• [ASSIGNMENT]
Scan the material for the string "that" and copy out every line in which it occurs.

┄┄┄┄┄┄┄┄┄┄┄┄┄┄┄┄┄┄┄┄

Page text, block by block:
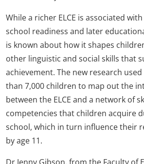
While a richer ELCE is associated
school readiness and later
is known about how it shapes
other linguistic and social skills that
achievement. The new research
than 7,000 children to map out the
between the ELCE and a network of
competencies that children acquire
school, which in turn influence their
by age 11.

┄┄┄┄┄┄┄┄┄┄┄┄┄┄┄┄┄┄┄┄

• [SOLUTION TO THIS TASK]
other linguistic and social skills that
competencies that children acquire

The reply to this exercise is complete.